Eran’s answer described the differences between the reduce versions of the two-arg and three-arg versions, in which the former reduces Stream<T> to T , while the latter decreases Stream<T> to U However, in reality this did not explain the need for an additional combiner function when reducing Stream<T> to U
One of the principles of designing Streams APIs is that the API should not differentiate between serial and parallel threads, or else, a specific API should not prevent the flow from working sequentially or in parallel. If your lambdas have the correct properties (associative, non-interfering, etc.), a thread executed sequentially or in parallel should give the same results.
Let's first consider a shorthand version with two arguments:
T reduce(I, (T, T) -> T)
Consistent implementation is simple. The identity value I “accumulates” with the zero-flow element to give a result. This result accumulates with the first element of the flow to give another result, which, in turn, accumulates with the second element of the flow, etc. After the last element is accumulated, the final result is returned.
Parallel implementation begins by dividing the stream into segments. Each segment is processed by its own stream in the sequential manner described above. Now, if we have N threads, we have N intermediate results. They need to be reduced to one result. Since each intermediate result is of type T, and we have several, we can use the same accumulator function to reduce the intermediate results of N to one result.
Now consider a hypothetical operation to reduce two arguments, which reduces Stream<T> to U In other languages, this is called the “fold” or “fold-left” operation, so I will name it here.

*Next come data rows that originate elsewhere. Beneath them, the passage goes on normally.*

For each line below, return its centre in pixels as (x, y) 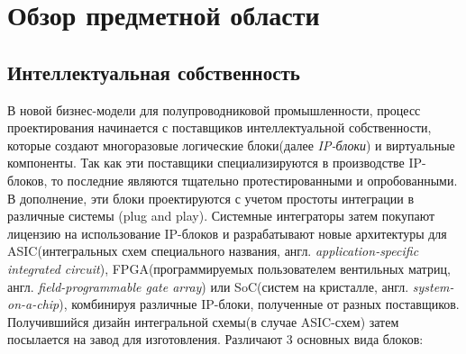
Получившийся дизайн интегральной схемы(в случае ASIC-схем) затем (203, 321)
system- (433, 286)
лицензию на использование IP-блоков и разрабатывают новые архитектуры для (227, 233)
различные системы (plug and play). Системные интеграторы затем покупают (221, 216)
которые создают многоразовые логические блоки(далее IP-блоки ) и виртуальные (231, 145)
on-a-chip (33, 304)
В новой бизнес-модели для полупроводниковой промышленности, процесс (214, 109)
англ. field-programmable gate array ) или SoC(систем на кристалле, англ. (208, 286)
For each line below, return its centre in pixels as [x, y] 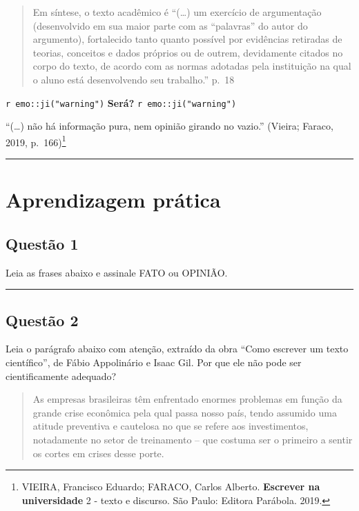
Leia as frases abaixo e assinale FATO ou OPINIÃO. [117, 272]
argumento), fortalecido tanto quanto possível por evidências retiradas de [187, 39]
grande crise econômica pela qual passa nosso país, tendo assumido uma [185, 412]
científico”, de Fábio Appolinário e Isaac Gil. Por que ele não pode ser [154, 362]
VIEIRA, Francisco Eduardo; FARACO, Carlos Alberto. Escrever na [171, 487]
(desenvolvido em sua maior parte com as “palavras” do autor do [170, 25]
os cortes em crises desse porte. [98, 453]
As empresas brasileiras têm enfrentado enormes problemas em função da [187, 399]

Please note that this does not exist in Java.
U foldLeft(I, (U, T) -> U)
(Note that the identity value of I is of type U.)

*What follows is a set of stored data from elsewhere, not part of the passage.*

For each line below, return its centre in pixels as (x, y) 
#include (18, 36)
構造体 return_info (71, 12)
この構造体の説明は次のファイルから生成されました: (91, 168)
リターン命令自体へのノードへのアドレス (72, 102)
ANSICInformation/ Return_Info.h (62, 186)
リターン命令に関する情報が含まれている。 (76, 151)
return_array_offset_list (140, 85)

The serial version of foldLeft similar to the serial version of reduce , except that the intermediate values are of type U instead of type T. But the rest is the same. (The hypothetical foldRight operation would be similar, except that the operations would be performed from right to left, and not from left to right.)

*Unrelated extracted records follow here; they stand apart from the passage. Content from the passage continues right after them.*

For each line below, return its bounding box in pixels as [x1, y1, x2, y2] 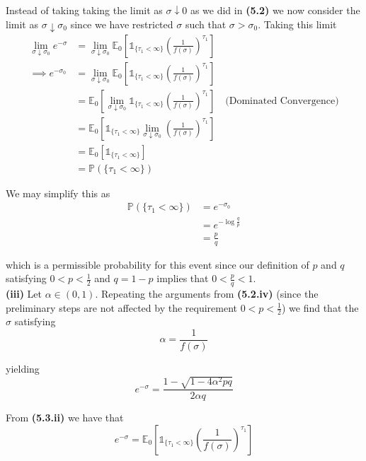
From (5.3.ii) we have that [6, 410, 124, 425]
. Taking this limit [258, 16, 337, 31]
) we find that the [281, 300, 359, 315]
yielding [6, 361, 40, 376]
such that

Now consider the parallel version of foldLeft . Let the separation of the flow into segments begin. Then we can have that each of the N threads decreases the values of T in its segment by N intermediate values of type U. Now what? How do we get from N values of type U to one result of type U?
There is no other function that combines several intermediate results of type U into a single result of type U. If we have a function that combines two values of U into one that are sufficient to reduce any number of values to one, just like the original reduction above . Thus, the reduction operation, which gives a different type of result, needs two functions:
U reduce(I, (U, T) -> U, (U, U) -> U)
Or using Java syntax:
<U> U reduce(U identity, BiFunction<U,? super T,U> accumulator, BinaryOperator<U> combiner)
So, for parallel reduction for another type of result, we need two functions: one that accumulates the elements of T to intermediate values of U, and the second that combines the intermediate values of U into a single result of U. If we do not switch types, it turns out that the battery function is same as combiner function. The fact that reduction to the same type has only the function of the battery, and reduction to another type requires separate functions of the battery and combiner.
Finally, Java does not provide the operations foldLeft and foldRight , because they imply a specific order of operations, which is essentially sequential. This contradicts the design principle described above for providing APIs that equally support serial and parallel operation.